# Pierre Du Moulin on original sin and the inclination to evil



## Reformed Covenanter (Aug 25, 2021)

I. Original sin is the depravation of man’s nature, contracted and drawn from the very generation it self, and derived from _Adam_ into all mankind; consisting of the privation or want of original righteousness, and the proneness to evil.

II. These two things, to wit, the privation or want of original righteousness, and the inclinableness to evil, are in original sin. For as sickness is not only a privation of health, but also an evil affection of the body from the distemper of the humours: so this hereditary blot, is not only the want of righteousness, but also the inclinableness to unrighteousness. ...

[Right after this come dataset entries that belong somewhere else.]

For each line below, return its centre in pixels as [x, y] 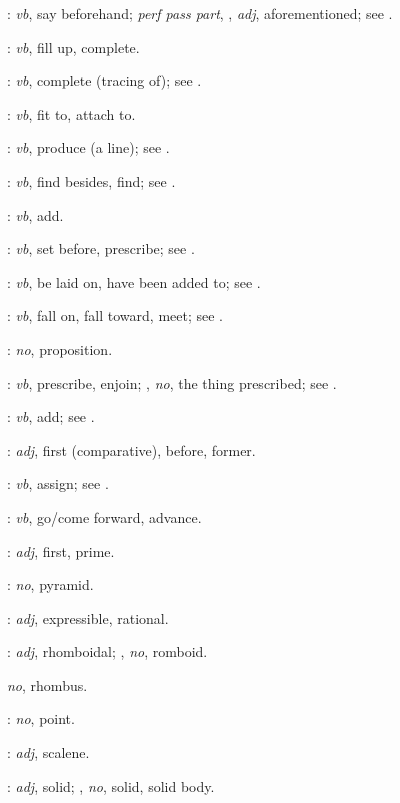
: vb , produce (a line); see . [88, 147]
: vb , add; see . [51, 416]
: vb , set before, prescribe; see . [101, 248]
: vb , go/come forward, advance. [104, 516]
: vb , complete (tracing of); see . [104, 80]
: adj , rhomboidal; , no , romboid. [107, 651]
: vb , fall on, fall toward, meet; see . [115, 315]
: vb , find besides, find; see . [91, 180]
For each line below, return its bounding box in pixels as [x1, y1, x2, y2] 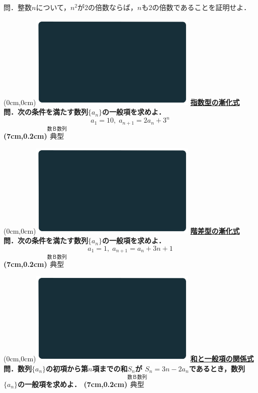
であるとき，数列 [189, 363, 245, 373]
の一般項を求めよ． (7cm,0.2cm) [18, 378, 128, 389]
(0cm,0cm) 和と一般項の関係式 [4, 353, 254, 364]
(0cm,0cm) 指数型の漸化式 [4, 96, 240, 107]
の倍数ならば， [88, 2, 138, 12]
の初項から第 [46, 363, 89, 373]
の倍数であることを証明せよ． [152, 2, 251, 12]
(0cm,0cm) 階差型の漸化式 [4, 225, 240, 236]
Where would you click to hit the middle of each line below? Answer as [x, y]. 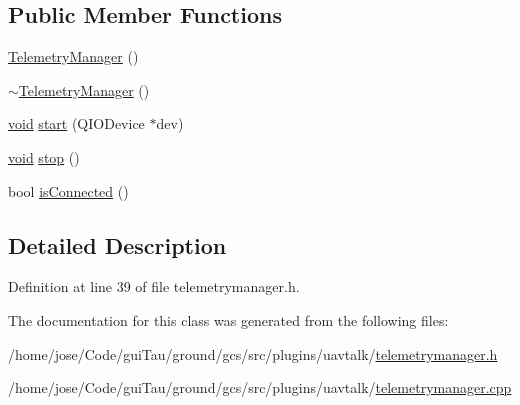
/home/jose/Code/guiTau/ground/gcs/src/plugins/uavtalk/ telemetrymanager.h [253, 353]
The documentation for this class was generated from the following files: [228, 319]
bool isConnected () [68, 190]
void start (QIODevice [76, 123]
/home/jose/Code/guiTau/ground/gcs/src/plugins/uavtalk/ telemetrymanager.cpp [260, 387]
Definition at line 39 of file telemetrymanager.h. [154, 286]
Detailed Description [117, 244]
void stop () [44, 156]
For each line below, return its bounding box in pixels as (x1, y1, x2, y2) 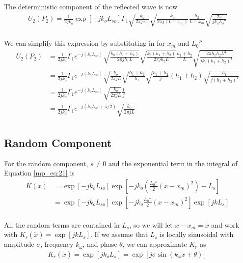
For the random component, (4, 158, 88, 168)
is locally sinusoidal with (160, 229, 234, 239)
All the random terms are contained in (4, 219, 120, 230)
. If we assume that (90, 229, 148, 239)
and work (211, 219, 240, 230)
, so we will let (129, 219, 173, 230)
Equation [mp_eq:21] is (4, 168, 75, 178)
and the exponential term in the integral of (108, 158, 238, 168)
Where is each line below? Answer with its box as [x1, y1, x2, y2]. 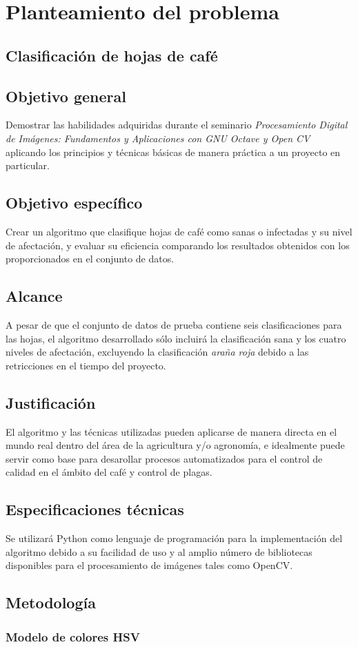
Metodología [6, 592, 96, 613]
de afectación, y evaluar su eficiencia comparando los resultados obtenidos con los [6, 238, 350, 252]
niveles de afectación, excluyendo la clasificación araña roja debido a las [6, 345, 309, 359]
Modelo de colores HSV [6, 628, 140, 645]
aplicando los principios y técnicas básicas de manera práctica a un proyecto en [6, 144, 341, 159]
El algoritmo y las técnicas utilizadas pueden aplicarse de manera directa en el [6, 424, 337, 438]
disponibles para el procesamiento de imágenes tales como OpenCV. [6, 558, 293, 572]
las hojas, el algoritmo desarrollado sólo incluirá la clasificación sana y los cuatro [6, 331, 346, 345]
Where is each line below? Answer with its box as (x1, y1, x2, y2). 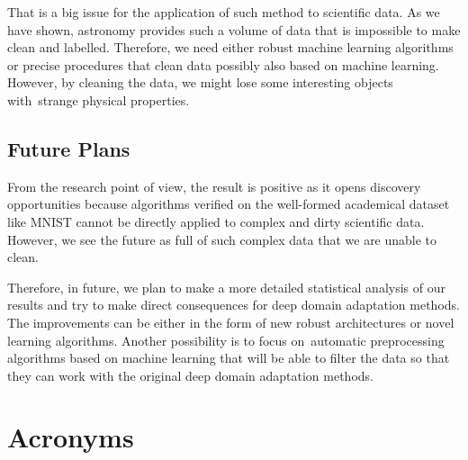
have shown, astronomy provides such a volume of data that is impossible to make (7, 20, 461, 39)
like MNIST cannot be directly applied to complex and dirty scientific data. (7, 212, 425, 230)
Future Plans (7, 134, 130, 162)
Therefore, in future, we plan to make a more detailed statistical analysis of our (7, 277, 445, 296)
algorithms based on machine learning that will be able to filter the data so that (7, 348, 450, 367)
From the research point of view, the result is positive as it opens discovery (7, 176, 421, 195)
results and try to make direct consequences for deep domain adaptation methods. (7, 295, 460, 314)
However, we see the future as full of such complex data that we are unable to (7, 230, 437, 248)
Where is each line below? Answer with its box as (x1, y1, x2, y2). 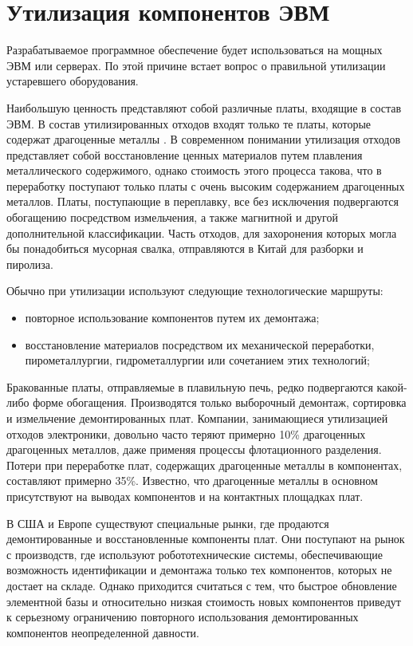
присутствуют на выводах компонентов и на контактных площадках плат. (6, 487, 364, 504)
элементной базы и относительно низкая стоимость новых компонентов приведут (6, 593, 401, 609)
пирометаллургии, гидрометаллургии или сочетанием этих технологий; (25, 352, 370, 368)
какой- (376, 378, 407, 395)
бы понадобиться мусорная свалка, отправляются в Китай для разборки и (6, 240, 364, 257)
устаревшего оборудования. (6, 73, 139, 89)
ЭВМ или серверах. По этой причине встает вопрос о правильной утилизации (6, 57, 386, 73)
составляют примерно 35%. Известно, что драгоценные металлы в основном (6, 472, 378, 489)
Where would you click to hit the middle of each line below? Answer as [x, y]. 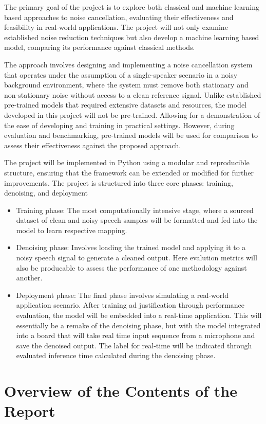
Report [30, 411]
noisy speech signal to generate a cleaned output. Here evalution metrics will [137, 258]
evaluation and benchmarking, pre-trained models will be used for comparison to [131, 135]
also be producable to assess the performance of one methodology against [131, 267]
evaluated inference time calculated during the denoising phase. [116, 355]
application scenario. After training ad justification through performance [130, 305]
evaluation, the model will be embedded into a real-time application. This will [139, 315]
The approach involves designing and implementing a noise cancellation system [128, 64]
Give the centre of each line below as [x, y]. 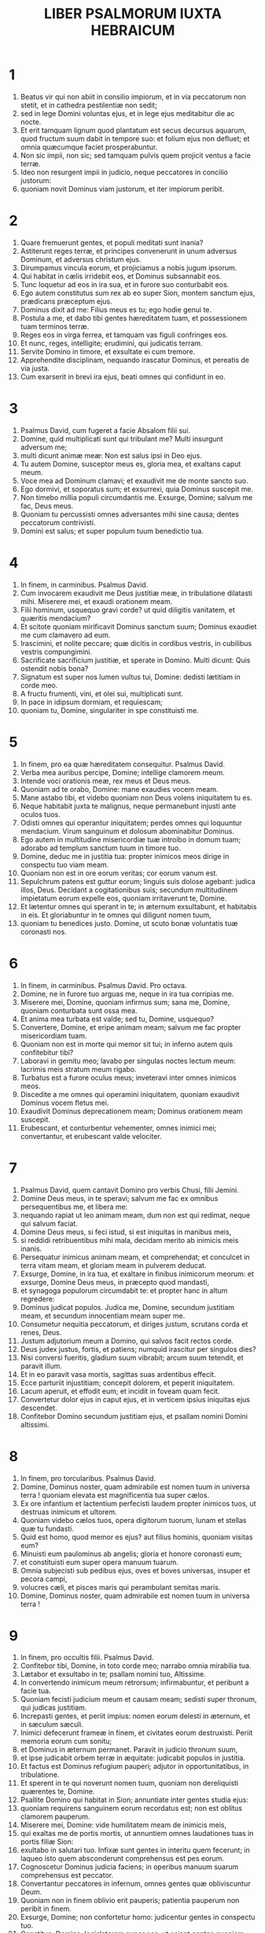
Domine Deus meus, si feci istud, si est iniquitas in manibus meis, [126, 1232]
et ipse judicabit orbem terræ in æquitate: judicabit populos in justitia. [133, 1758]
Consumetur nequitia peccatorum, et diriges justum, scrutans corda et [134, 1324]
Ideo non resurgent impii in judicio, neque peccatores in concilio [124, 172]
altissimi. [35, 1424]
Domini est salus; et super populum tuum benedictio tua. [112, 531]
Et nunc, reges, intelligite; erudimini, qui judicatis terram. [111, 343]
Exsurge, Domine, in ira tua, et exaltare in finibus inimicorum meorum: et [137, 1274]
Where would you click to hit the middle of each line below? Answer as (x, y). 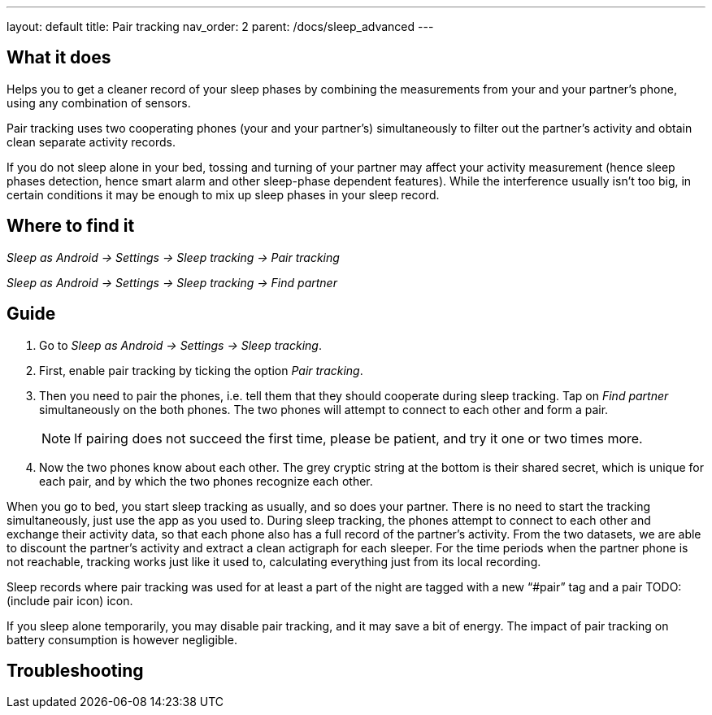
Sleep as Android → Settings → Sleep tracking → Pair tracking (173, 257)
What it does (59, 58)
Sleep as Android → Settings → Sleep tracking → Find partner (172, 282)
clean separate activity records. (91, 142)
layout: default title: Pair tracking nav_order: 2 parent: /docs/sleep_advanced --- (220, 26)
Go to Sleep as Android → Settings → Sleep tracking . (180, 345)
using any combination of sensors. (99, 102)
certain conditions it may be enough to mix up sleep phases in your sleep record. (223, 194)
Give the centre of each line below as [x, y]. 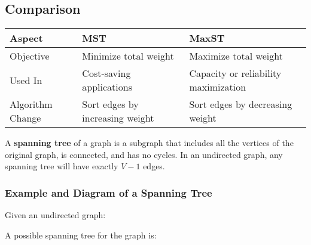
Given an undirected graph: [55, 215]
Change [25, 118]
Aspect [26, 38]
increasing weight [118, 118]
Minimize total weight [128, 56]
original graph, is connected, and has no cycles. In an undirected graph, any [144, 154]
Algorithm [31, 104]
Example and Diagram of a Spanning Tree [109, 192]
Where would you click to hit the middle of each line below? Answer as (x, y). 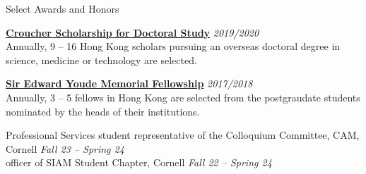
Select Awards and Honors (63, 8)
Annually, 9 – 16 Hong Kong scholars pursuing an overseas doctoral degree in (173, 46)
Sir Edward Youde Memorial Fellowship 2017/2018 (129, 83)
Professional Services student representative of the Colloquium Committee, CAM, (183, 135)
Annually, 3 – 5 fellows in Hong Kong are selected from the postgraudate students (183, 97)
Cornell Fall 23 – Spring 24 (65, 148)
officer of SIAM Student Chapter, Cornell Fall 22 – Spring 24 (139, 162)
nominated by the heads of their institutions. (103, 111)
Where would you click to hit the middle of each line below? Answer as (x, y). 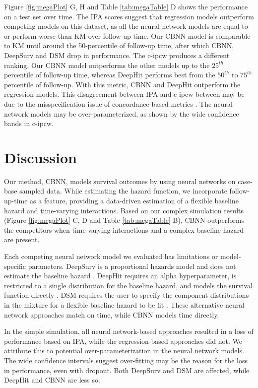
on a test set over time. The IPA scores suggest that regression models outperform (129, 16)
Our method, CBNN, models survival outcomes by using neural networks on (120, 181)
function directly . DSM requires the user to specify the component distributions (127, 295)
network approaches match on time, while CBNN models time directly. (112, 314)
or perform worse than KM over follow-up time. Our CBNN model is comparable (127, 35)
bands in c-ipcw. (29, 123)
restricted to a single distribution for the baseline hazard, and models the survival (128, 285)
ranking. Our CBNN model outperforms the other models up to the (107, 65)
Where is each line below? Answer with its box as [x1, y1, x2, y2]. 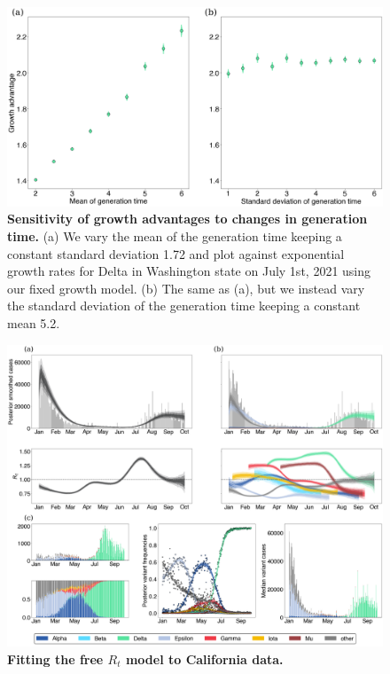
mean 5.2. [7, 313, 60, 332]
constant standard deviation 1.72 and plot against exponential [7, 244, 345, 263]
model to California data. [125, 649, 284, 668]
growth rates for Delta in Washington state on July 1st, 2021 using [7, 262, 371, 280]
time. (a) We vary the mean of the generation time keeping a [7, 227, 342, 246]
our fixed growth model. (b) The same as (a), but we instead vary [7, 278, 365, 297]
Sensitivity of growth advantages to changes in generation [7, 209, 368, 228]
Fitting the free [7, 649, 104, 668]

For more, see Pierre Du Moulin on original sin and the inclination to evil.

Reactions: Love 1


----------



## Stillwaters (Aug 26, 2021)

Reformed Covenanter said:


> I. Original sin is the depravation of man’s nature, contracted and drawn from the very generation it self, and derived from _Adam_ into all mankind; consisting of the privation or want of original righteousness, and the proneness to evil.
> 
> II. These two things, to wit, the privation or want of original righteousness, and the inclinableness to evil, are in original sin. For as sickness is not only a privation of health, but also an evil affection of the body from the distemper of the humours: so this hereditary blot, is not only the want of righteousness, but also the inclinableness to unrighteousness. ...
> 
> For more, see Pierre Du Moulin on original sin and the inclination to evil.


Amen!
Those who truly understand these matters KNOW how tragically misguided those who teach peccability are because they construct a peccable incarnation made with a lapsible human will capable of sinning forensically ascribed to the Holy Perfect Image of God who is the 2nd Person of the Trinity who is Jesus Christ who is IMPECCARE IMAGO DEI & Non Posse Peccare.


----------